## Instructions to follow
Which lines of the listing hold the string "pine"? Copy those lines.

=== Records to use ===

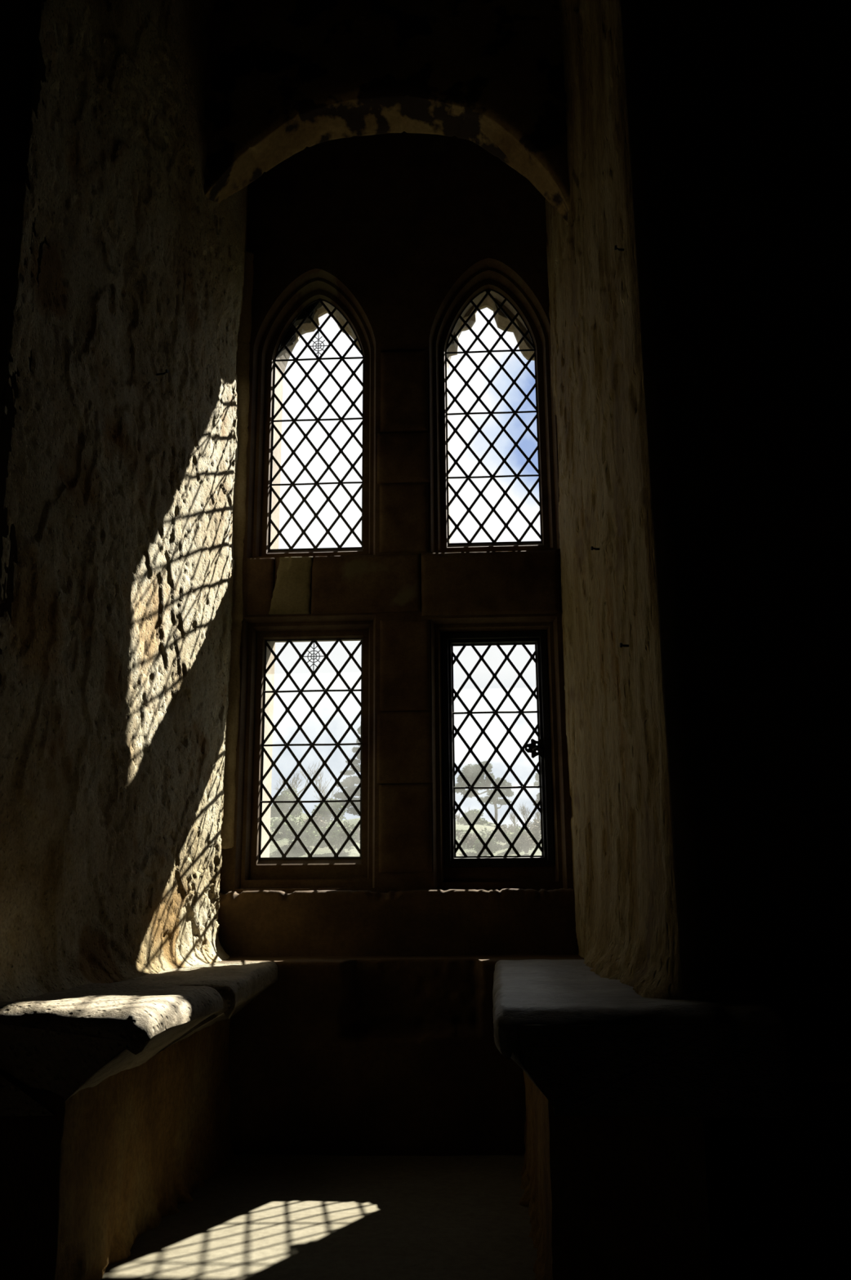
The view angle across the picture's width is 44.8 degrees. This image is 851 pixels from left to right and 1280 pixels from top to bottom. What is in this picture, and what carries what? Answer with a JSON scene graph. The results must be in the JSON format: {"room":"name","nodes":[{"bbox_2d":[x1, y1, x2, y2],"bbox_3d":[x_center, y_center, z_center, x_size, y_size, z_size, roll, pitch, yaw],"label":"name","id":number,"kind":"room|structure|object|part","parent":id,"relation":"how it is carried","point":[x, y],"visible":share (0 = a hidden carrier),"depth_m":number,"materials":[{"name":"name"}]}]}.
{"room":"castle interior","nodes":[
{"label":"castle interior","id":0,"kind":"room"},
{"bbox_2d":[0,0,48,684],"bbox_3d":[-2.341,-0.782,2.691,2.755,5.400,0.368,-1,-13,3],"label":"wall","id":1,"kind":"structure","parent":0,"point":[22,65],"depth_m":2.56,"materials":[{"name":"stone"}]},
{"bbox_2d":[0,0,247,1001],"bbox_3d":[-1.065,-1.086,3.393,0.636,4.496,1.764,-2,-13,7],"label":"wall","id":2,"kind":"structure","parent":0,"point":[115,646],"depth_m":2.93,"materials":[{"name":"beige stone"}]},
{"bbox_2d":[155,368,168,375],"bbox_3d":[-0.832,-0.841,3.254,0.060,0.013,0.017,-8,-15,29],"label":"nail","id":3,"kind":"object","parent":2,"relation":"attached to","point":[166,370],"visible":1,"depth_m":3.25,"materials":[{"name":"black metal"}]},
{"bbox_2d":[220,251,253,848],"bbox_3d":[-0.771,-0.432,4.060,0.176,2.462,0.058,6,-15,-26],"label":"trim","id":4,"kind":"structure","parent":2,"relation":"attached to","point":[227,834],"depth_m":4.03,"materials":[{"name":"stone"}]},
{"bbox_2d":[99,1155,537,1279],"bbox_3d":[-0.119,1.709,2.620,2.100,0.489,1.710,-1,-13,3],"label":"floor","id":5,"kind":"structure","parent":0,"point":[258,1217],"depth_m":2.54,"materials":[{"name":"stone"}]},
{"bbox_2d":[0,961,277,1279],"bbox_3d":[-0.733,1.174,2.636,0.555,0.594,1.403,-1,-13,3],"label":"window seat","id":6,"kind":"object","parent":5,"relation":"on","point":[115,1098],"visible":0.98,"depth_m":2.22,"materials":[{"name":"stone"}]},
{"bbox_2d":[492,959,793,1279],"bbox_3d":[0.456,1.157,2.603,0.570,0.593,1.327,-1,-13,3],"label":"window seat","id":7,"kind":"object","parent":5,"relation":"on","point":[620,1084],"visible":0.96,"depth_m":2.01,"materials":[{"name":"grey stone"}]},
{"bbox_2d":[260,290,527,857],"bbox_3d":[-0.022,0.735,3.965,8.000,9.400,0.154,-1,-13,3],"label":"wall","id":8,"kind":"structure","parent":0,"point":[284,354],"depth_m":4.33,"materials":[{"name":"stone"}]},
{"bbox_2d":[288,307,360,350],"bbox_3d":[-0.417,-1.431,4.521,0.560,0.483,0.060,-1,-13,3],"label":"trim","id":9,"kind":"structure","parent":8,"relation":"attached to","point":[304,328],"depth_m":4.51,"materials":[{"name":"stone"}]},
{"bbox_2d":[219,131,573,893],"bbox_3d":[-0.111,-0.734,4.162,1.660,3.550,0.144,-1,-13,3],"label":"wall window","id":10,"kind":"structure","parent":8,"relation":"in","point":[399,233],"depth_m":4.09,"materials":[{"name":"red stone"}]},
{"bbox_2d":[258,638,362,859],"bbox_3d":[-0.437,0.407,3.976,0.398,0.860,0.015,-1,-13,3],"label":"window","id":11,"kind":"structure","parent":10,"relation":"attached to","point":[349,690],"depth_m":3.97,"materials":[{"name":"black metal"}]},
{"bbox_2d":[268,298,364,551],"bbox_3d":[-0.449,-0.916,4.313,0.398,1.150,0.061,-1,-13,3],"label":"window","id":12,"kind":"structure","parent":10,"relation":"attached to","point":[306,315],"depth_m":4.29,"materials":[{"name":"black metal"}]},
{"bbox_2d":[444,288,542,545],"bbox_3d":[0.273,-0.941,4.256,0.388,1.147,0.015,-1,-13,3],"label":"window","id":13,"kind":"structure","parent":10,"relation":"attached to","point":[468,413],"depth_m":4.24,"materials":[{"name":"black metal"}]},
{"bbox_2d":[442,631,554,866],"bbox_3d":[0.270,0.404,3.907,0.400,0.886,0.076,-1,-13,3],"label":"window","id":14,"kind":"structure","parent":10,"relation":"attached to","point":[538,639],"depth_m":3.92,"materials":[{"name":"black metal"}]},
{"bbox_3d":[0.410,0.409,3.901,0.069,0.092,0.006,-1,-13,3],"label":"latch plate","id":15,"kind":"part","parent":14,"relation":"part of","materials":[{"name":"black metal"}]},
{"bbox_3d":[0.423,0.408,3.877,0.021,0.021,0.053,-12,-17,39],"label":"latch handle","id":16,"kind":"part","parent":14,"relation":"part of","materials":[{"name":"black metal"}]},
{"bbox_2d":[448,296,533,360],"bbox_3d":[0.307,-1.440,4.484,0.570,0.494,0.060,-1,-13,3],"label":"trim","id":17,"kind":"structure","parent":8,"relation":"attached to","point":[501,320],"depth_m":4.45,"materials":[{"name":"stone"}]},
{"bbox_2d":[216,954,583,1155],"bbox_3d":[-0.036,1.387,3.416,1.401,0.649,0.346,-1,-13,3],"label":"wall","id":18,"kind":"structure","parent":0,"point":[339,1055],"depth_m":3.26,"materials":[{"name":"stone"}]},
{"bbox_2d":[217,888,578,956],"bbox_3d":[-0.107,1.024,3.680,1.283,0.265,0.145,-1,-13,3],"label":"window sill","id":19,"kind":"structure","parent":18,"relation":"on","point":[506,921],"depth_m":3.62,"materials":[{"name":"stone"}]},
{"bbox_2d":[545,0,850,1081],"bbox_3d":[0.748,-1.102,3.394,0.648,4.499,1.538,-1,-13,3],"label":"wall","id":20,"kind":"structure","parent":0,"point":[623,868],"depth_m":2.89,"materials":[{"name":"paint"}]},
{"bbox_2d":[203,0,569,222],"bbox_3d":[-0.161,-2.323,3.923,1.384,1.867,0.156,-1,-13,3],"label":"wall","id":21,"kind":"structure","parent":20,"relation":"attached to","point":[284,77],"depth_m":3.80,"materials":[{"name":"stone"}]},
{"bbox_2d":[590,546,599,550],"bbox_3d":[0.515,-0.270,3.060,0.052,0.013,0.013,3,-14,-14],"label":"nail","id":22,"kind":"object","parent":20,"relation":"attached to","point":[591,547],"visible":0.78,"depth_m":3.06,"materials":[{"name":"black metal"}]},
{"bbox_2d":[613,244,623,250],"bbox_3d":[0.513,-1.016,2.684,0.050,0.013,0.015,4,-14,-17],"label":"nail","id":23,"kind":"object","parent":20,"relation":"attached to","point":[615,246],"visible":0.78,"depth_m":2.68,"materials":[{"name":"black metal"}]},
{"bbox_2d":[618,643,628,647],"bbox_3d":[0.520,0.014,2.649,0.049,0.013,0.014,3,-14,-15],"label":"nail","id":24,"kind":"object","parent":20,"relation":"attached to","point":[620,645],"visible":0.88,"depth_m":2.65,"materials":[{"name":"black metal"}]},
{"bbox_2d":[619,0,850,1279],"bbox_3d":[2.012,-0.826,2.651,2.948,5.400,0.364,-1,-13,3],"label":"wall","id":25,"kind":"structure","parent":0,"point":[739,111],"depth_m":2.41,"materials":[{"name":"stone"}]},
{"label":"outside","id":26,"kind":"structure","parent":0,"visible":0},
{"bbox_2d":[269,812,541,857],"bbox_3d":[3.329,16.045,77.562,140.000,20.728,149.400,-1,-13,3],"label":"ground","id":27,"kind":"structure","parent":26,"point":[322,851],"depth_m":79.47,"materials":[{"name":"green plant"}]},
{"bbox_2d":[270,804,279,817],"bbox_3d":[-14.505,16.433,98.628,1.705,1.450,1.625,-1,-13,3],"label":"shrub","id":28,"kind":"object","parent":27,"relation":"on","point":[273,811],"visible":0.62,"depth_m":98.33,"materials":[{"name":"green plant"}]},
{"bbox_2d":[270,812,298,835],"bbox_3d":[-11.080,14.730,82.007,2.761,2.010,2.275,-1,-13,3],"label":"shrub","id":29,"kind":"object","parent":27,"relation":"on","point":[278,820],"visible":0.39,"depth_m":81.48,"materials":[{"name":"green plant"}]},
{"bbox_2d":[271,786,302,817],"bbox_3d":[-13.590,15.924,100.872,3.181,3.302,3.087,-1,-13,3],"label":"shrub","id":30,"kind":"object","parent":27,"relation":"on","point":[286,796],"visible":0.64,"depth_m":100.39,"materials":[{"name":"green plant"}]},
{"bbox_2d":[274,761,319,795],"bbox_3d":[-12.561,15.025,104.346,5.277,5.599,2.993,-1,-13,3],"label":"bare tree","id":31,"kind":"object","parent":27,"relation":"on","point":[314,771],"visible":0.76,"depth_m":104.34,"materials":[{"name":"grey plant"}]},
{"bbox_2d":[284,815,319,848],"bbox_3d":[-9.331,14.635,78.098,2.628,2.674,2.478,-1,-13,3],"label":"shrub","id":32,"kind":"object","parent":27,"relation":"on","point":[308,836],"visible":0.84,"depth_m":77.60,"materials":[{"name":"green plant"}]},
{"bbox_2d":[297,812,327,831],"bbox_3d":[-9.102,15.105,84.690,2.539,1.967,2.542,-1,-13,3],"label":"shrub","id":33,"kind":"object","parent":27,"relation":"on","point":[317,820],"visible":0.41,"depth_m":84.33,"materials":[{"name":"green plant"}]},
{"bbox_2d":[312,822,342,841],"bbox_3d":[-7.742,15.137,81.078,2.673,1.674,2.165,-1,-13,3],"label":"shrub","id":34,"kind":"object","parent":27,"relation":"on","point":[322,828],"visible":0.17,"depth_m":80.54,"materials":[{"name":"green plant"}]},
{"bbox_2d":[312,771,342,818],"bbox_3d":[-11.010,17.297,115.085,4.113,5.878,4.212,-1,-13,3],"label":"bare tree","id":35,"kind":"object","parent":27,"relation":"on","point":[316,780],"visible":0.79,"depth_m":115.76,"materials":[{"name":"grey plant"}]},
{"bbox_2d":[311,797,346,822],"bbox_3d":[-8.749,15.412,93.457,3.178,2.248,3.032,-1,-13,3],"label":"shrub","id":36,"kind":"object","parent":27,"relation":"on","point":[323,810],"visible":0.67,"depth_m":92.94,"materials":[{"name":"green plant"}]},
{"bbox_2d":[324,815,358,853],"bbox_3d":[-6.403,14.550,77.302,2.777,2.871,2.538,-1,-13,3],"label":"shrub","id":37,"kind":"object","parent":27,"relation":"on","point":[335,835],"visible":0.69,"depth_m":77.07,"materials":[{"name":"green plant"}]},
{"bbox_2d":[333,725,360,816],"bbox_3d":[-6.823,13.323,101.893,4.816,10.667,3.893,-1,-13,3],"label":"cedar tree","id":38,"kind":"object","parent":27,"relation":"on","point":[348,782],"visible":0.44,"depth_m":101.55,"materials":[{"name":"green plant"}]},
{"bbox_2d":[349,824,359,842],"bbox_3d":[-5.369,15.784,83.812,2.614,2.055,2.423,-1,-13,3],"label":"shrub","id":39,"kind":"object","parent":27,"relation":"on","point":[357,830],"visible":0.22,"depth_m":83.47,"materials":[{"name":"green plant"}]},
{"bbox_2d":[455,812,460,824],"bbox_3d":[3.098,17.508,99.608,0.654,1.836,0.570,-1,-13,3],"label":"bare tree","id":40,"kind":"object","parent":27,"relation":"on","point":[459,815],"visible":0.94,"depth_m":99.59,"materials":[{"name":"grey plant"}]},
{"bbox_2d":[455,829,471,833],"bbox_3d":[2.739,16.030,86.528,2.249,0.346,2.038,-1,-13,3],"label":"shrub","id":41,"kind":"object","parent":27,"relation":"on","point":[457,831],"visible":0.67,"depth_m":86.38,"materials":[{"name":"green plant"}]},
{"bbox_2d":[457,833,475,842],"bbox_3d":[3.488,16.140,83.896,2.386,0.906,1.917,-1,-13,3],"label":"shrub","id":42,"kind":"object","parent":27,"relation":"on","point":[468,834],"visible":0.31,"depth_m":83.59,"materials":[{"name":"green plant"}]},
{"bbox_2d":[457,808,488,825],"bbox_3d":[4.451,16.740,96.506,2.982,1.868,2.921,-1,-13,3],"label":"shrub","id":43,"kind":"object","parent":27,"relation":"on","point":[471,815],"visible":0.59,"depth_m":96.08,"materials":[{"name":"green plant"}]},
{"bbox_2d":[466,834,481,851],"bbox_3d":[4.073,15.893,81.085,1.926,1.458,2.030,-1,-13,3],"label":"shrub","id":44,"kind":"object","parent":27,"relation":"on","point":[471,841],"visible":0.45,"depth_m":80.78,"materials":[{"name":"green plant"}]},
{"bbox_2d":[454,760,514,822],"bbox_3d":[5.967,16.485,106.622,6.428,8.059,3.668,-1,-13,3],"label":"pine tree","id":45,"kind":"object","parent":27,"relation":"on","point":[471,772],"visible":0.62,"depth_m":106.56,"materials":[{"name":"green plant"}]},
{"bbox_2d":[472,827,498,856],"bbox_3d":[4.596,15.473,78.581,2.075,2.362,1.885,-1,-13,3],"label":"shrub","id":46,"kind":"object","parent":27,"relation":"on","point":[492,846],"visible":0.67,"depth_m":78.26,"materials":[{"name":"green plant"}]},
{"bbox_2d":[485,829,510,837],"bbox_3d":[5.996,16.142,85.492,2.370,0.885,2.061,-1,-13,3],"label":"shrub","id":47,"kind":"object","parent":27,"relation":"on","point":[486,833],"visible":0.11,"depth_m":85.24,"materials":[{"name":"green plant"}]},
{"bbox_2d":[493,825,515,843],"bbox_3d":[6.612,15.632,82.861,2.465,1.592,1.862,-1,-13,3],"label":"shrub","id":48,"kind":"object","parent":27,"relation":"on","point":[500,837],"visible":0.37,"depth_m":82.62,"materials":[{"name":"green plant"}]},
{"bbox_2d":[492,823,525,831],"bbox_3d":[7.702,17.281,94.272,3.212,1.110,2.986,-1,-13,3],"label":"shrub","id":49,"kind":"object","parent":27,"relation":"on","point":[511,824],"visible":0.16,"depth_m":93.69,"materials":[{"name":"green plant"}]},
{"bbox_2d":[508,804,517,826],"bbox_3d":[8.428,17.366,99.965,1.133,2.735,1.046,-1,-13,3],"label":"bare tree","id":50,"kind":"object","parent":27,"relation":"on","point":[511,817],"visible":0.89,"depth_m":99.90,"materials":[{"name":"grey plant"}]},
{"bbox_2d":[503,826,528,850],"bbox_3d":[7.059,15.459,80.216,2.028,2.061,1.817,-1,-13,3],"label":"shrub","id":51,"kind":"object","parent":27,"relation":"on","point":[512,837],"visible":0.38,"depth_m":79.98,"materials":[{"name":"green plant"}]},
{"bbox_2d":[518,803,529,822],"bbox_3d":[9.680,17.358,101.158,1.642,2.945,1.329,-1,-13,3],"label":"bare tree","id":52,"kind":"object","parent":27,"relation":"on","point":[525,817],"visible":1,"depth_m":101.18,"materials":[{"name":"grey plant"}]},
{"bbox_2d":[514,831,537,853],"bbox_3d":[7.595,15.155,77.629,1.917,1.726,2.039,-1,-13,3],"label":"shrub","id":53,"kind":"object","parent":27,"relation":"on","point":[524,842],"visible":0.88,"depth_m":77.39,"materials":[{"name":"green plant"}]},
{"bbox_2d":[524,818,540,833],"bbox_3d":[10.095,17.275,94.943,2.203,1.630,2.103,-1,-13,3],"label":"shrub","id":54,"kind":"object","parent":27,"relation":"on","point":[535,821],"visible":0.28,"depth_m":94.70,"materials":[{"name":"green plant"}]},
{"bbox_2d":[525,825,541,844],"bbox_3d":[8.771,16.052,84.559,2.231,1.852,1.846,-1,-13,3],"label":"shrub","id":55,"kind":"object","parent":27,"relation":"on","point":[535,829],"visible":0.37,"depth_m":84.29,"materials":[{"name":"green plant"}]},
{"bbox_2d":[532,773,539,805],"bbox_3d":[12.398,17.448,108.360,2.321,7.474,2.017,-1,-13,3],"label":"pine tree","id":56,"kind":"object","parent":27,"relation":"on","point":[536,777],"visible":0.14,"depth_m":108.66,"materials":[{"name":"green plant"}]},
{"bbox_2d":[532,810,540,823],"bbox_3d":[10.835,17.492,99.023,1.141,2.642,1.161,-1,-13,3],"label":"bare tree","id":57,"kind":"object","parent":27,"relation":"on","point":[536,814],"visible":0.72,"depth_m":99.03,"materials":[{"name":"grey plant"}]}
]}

===

## Response
{"bbox_2d":[454,760,514,822],"bbox_3d":[5.967,16.485,106.622,6.428,8.059,3.668,-1,-13,3],"label":"pine tree","id":45,"kind":"object","parent":27,"relation":"on","point":[471,772],"visible":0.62,"depth_m":106.56,"materials":[{"name":"green plant"}]},
{"bbox_2d":[532,773,539,805],"bbox_3d":[12.398,17.448,108.360,2.321,7.474,2.017,-1,-13,3],"label":"pine tree","id":56,"kind":"object","parent":27,"relation":"on","point":[536,777],"visible":0.14,"depth_m":108.66,"materials":[{"name":"green plant"}]},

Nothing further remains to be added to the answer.